Source data
* * * * * * * * *
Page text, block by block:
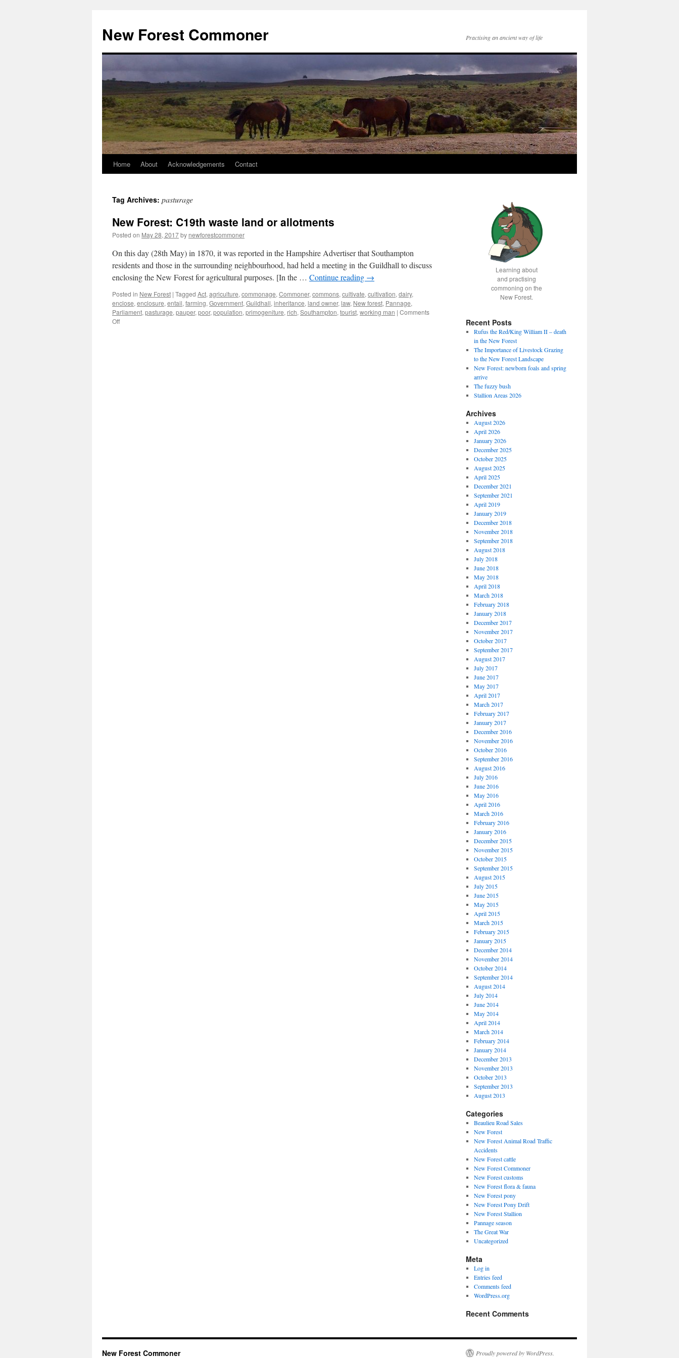
content
New Forest Commoner Practising an ancient way of life
Home About Acknowledgements Contact
Tag Archives: pasturage
New Forest: C19th waste land or allotments
Posted on May 28, 2017by newforestcommoner
On this day (28th May) in 1870, it was reported in the Hampshire Advertiser that Southampton
residents and those in the surrounding neighbourhood, had held a meeting in the Guildhall to discuss
enclosing the New Forest for agricultural purposes. [In the … Continue reading →
Posted in New Forest | Tagged Act, agriculture, commonage, Commoner, commons, cultivate, cultivation, dairy,
enclose, enclosure, entail, farming, Government, Guildhall, inheritance, land owner, law, New forest, Pannage,
Parliament, pasturage, pauper, poor, population, primogeniture, rich, Southampton, tourist, working man | Comments
Offon
Learning about
and practising
commoning on the
New Forest.
Recent Posts
Rufus the Red/King William II – death
in the New Forest
The Importance of Livestock Grazing
to the New Forest Landscape
New Forest: newborn foals and spring
arrive
The fuzzy bush
Stallion Areas 2026
Archives
August 2026
April 2026
January 2026
December 2025
October 2025
August 2025
April 2025
December 2021
September 2021
April 2019
January 2019
December 2018
November 2018
September 2018
August 2018
July 2018
June 2018
May 2018
April 2018
March 2018
February 2018
January 2018
December 2017
November 2017
October 2017
September 2017
August 2017
July 2017
June 2017
May 2017
April 2017
March 2017
February 2017
January 2017
December 2016
November 2016
October 2016
September 2016
August 2016
July 2016
June 2016
May 2016
April 2016
March 2016
February 2016
January 2016
December 2015
November 2015
October 2015
September 2015
August 2015
July 2015
June 2015
May 2015
April 2015
March 2015
February 2015
January 2015
December 2014
November 2014
October 2014
September 2014
August 2014
July 2014
June 2014
May 2014
April 2014
March 2014
February 2014
January 2014
December 2013
November 2013
October 2013
September 2013
August 2013
Categories
Beaulieu Road Sales
New Forest
New Forest Animal Road Traffic
Accidents
New Forest cattle
New Forest Commoner
New Forest customs
New Forest flora & fauna
New Forest pony
New Forest Pony Drift
New Forest Stallion
Pannage season
The Great War
Uncategorized
Meta
Log in
Entries feed
Comments feed
WordPress.org
Recent Comments
New Forest Commoner Proudly powered by WordPress.
* * * * * * * * *
#### [Problem]
When a line of the entries above contains the word "Comments", include it in a tally, then give that tally alone.

#### [Answer to this task]
3